Segment Open

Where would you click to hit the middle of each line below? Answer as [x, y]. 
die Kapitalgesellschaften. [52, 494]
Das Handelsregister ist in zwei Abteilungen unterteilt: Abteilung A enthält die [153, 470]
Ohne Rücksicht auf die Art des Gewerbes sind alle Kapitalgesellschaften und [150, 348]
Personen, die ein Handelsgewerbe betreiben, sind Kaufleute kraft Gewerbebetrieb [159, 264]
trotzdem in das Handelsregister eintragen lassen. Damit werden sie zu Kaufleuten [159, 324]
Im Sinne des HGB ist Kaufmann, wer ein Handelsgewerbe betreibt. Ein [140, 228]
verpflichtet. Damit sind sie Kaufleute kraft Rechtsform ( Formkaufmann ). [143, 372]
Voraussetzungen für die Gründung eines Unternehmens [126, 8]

Segment Closed
Segment Open

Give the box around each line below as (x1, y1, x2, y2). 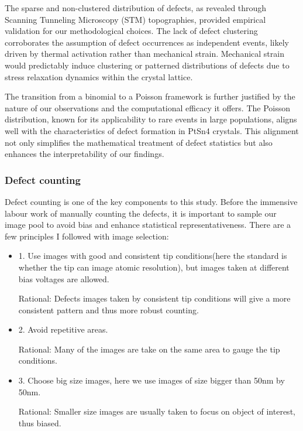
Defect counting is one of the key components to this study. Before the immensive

Segment Closed
Segment Open

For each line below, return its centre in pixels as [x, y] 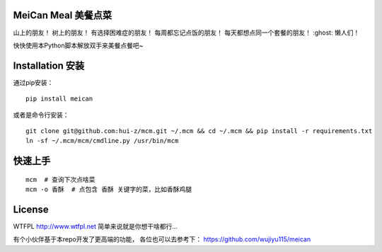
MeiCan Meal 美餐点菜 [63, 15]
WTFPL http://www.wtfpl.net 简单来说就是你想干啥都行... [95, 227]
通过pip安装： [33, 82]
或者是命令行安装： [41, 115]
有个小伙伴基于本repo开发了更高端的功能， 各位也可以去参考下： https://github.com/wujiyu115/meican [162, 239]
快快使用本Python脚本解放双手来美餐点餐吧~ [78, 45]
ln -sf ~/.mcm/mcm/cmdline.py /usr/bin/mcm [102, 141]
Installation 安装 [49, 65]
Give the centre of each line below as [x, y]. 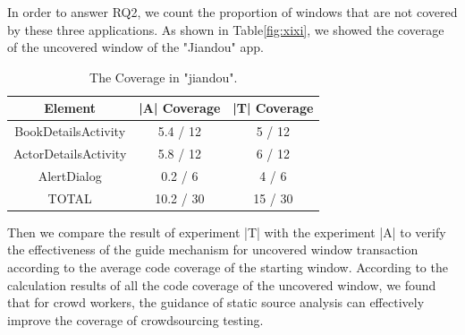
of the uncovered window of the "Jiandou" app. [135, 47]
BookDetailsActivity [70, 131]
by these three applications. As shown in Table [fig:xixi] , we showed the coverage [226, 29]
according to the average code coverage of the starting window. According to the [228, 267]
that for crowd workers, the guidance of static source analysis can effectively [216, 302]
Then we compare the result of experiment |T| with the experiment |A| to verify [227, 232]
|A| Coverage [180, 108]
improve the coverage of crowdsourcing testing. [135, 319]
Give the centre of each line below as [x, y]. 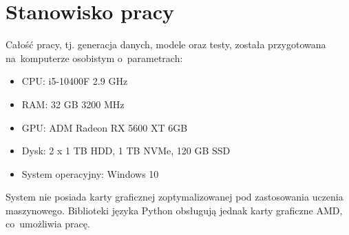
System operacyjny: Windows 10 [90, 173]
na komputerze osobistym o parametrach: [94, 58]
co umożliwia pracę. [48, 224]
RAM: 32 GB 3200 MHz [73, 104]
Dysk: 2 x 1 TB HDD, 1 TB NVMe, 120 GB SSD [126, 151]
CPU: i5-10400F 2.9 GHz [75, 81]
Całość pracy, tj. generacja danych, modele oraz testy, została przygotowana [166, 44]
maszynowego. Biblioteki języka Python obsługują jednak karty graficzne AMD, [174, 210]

Segment Closed

Find all the lines with "Damit" in the data and copy them.

trotzdem in das Handelsregister eintragen lassen. Damit werden sie zu Kaufleuten [159, 324]
verpflichtet. Damit sind sie Kaufleute kraft Rechtsform ( Formkaufmann ). [143, 372]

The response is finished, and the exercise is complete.